岩井:遭難して発見されるまでのことをイメージできるようになり、自分の安心のために申し込んでおこうと気付けるわけですね。これも非常に価値がある情報です

小野寺氏:家族から捜索願が出されるのはたいてい夜で、警察が動き始めるのは翌朝。登山の際に食料を多めに持っていくのもそのためで、こうしたユーザーにとっての盲点を伝えることが「ありがとう」に繋がります。ユーザーも満足し、利益も増える仕掛けです

事例③有料会員「YAMAPプレミアム」におけるタイムリー

小野寺氏:YAMAPは基本的には無料ですが、無料会員と有料会員(YAMAPプレミアム)で使える機能に差があり、有料会員になるとアプリに保持できる地図の数や、写真のアップロード数が無制限になります。そのため、地図の保存数や写真投稿数が無料枠分いっぱいになったタイミングでアップグレードの案内を出しています。

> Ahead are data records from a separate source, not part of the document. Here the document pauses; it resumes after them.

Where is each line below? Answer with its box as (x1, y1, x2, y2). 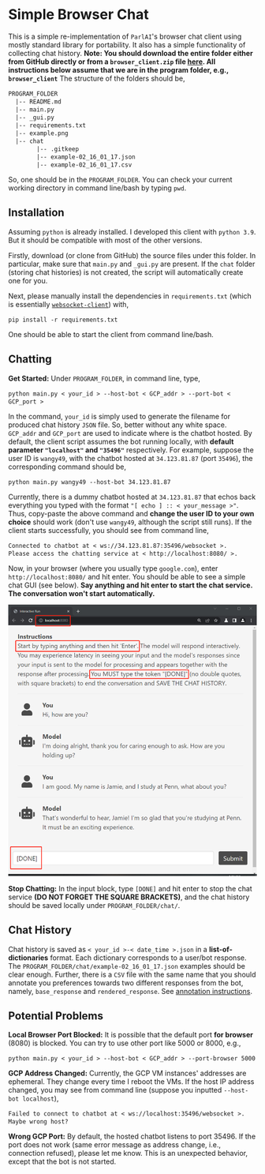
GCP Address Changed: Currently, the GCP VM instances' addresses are (8, 1068, 247, 1078)
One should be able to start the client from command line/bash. (8, 329, 215, 339)
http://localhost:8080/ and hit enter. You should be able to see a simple (8, 572, 246, 581)
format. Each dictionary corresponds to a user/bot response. (50, 953, 247, 962)
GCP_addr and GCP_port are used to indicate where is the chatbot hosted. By (8, 428, 252, 437)
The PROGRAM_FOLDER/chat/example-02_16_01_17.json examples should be (8, 961, 246, 970)
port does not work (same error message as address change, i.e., (8, 1140, 221, 1150)
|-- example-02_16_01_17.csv (36, 160, 132, 169)
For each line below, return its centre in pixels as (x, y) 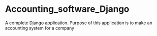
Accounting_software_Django (67, 9)
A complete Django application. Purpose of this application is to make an (79, 23)
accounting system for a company (40, 28)
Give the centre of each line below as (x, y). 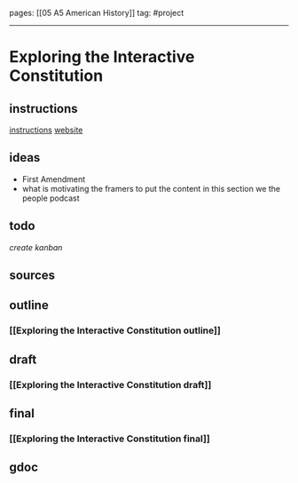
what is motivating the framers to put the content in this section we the (151, 188)
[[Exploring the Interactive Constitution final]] (110, 439)
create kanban (36, 247)
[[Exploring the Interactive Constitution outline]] (115, 330)
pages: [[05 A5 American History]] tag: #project (97, 13)
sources (32, 276)
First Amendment (54, 179)
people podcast (51, 198)

無料枠以上の地図をDLする=山を探す・登る意欲や、たくさんの山を比較したい意識が高まってきたと言えるので、ここでアップグレードを案内すると加入者が急増するのです。行動の導線の中に入る方法とタイミングを研究した結果、ここに意味があると判断しました。

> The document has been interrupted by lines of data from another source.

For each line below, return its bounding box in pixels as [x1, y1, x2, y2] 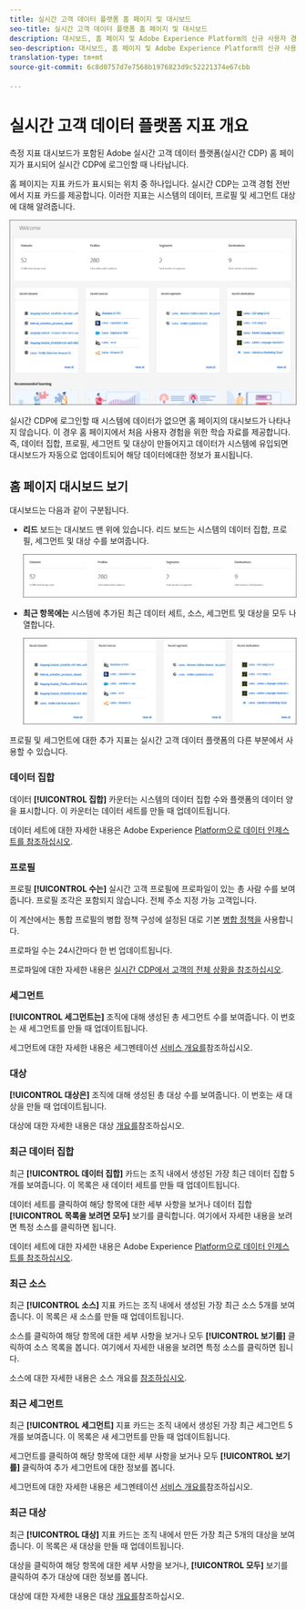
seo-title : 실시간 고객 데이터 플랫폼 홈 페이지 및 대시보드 [9, 24, 208, 34]
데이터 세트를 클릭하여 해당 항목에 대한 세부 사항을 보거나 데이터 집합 [9, 1198, 252, 1209]
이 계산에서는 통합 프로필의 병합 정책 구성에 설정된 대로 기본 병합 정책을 [9, 914, 262, 925]
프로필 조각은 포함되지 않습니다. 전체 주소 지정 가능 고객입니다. [36, 894, 257, 906]
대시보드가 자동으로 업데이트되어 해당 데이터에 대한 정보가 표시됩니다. [9, 449, 253, 460]
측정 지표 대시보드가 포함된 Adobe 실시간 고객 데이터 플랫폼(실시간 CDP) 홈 [9, 147, 278, 159]
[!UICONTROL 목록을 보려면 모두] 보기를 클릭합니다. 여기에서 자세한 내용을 [9, 1210, 276, 1221]
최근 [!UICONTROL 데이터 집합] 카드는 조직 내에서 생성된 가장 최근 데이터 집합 [9, 1167, 289, 1179]
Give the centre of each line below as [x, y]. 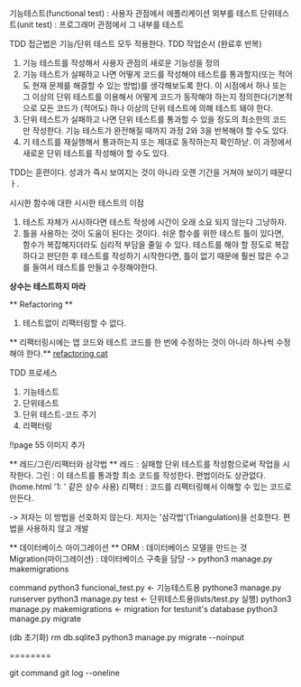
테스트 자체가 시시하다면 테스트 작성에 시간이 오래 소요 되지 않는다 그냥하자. [155, 222]
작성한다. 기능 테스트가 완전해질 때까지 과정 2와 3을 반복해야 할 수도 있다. [160, 130]
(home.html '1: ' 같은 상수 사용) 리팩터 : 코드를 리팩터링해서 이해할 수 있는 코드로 [150, 487]
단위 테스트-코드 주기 [59, 414]
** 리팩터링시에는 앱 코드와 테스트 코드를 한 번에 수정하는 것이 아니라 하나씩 [142, 342]
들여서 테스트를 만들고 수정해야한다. [95, 267]
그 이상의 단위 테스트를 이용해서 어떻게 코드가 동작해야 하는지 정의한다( [146, 97]
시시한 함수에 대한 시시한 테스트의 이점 [77, 203]
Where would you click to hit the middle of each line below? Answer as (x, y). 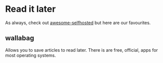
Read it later (30, 9)
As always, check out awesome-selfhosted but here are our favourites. (78, 23)
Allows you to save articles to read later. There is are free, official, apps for (81, 50)
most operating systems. (31, 55)
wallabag (20, 38)
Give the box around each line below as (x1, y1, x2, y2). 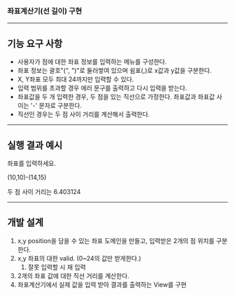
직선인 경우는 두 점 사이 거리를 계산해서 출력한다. (17, 110, 150, 118)
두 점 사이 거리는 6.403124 (7, 187, 81, 195)
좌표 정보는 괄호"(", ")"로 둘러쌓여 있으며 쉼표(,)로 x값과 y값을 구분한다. (17, 67, 212, 75)
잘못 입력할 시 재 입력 (27, 263, 86, 271)
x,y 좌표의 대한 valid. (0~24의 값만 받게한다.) (17, 254, 141, 262)
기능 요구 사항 (7, 37, 63, 50)
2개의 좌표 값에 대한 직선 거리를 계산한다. (17, 271, 129, 280)
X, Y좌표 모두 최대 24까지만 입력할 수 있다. (17, 75, 134, 83)
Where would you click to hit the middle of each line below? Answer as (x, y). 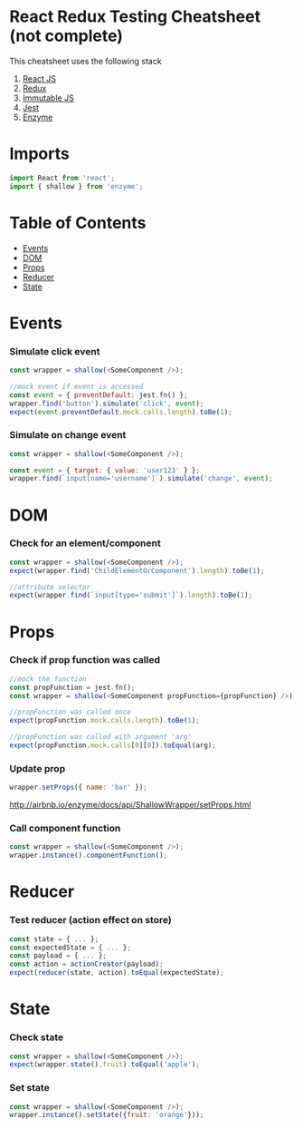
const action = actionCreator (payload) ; (87, 964)
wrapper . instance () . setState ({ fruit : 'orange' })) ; (107, 1115)
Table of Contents (78, 223)
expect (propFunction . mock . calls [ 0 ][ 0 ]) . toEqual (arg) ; (113, 745)
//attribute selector (50, 587)
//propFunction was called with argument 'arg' (101, 737)
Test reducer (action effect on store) (90, 920)
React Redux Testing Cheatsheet (135, 17)
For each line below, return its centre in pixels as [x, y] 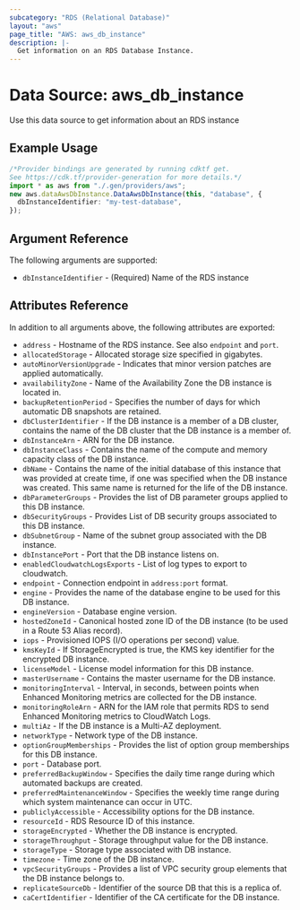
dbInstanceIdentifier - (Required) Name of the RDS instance [135, 277]
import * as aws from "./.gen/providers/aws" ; [98, 186]
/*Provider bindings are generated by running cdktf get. [120, 169]
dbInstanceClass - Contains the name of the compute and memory [145, 449]
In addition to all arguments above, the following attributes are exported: [142, 327]
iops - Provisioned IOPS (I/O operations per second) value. [131, 640]
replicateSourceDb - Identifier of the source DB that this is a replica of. [152, 888]
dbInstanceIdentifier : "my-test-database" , [99, 203]
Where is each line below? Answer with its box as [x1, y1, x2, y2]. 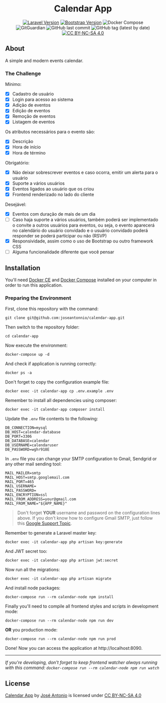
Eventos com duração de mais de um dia [12, 211, 95, 217]
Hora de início [12, 144, 41, 150]
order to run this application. [5, 282, 63, 288]
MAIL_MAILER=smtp [5, 470, 41, 476]
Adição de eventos [12, 102, 51, 108]
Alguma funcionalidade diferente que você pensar [12, 249, 115, 255]
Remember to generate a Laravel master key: [5, 530, 97, 536]
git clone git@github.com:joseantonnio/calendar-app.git [5, 315, 125, 320]
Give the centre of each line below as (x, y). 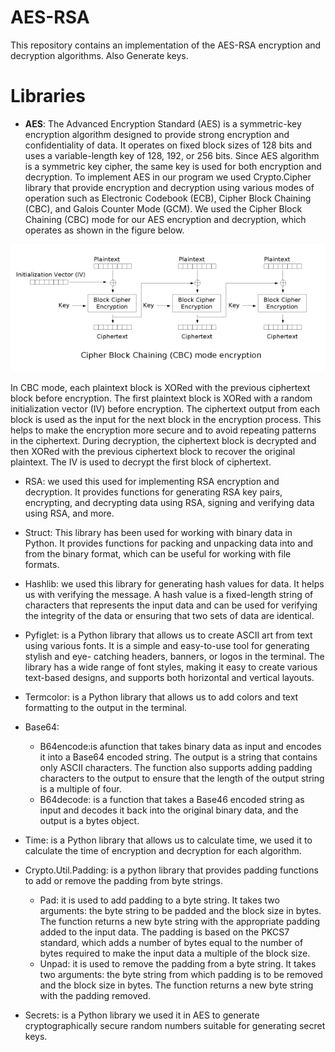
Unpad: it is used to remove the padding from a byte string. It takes (178, 963)
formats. (42, 564)
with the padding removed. (95, 995)
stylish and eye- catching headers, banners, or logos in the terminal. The (174, 656)
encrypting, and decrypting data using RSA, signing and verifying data (169, 502)
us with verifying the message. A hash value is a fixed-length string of (169, 594)
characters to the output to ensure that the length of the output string (182, 778)
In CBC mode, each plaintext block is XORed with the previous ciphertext (160, 387)
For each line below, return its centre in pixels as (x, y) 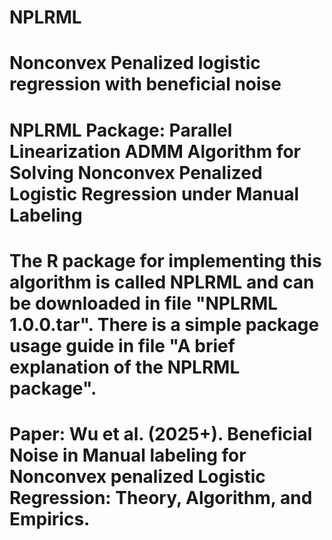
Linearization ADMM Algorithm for (155, 151)
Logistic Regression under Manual (154, 193)
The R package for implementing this (165, 260)
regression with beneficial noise (145, 84)
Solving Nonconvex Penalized (136, 172)
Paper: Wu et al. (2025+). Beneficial (161, 433)
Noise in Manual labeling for (128, 455)
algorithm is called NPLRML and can (162, 282)
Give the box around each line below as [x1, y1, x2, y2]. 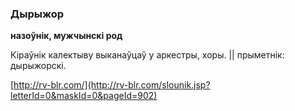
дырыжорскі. [10, 60, 67, 72]
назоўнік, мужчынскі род [10, 30, 123, 42]
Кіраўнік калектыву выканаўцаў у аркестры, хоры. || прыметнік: [10, 49, 285, 61]
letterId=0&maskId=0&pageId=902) [10, 90, 158, 102]
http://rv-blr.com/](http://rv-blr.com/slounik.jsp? [13, 79, 211, 91]

通常、「有料会員になりませんか」「登山保険に入りませんか」の案内は一方通行のコミュニケーションになりがちですが、ユーザーの行動に沿った提案は感謝を生んでくれます

岩井:行動に沿っているというより、心理変化を捉えた結果として行動を変えられている印象ですね

小野寺氏:はい、そうすることで押し付けがましくなく、本当に価値ある提案となります。実際、登山保険や有料会員は、コロナ禍にも関わらず昨年比180%で成長しています

岩井:遠い山に行くことはやめて、近い山に行くという行動変化があったとしても、山が好きな人が持つ山に登りたい気持ちは変わらない。それを捉えることができれば、180%の成長もできるわけですね

ユーザーにとってYAMAPは、アプリを越えたライフツール

小野寺氏:我々は、最小の工数で最大の効果を出すことを目指し、そのために積極的に「他力の活用」をしています。例えば昨年開発した、紅葉・行楽シーズンに全国各地の紅葉状況がひと目でわかる「リアルタイム紅葉モニター」は、ユーザー投稿を活用しています。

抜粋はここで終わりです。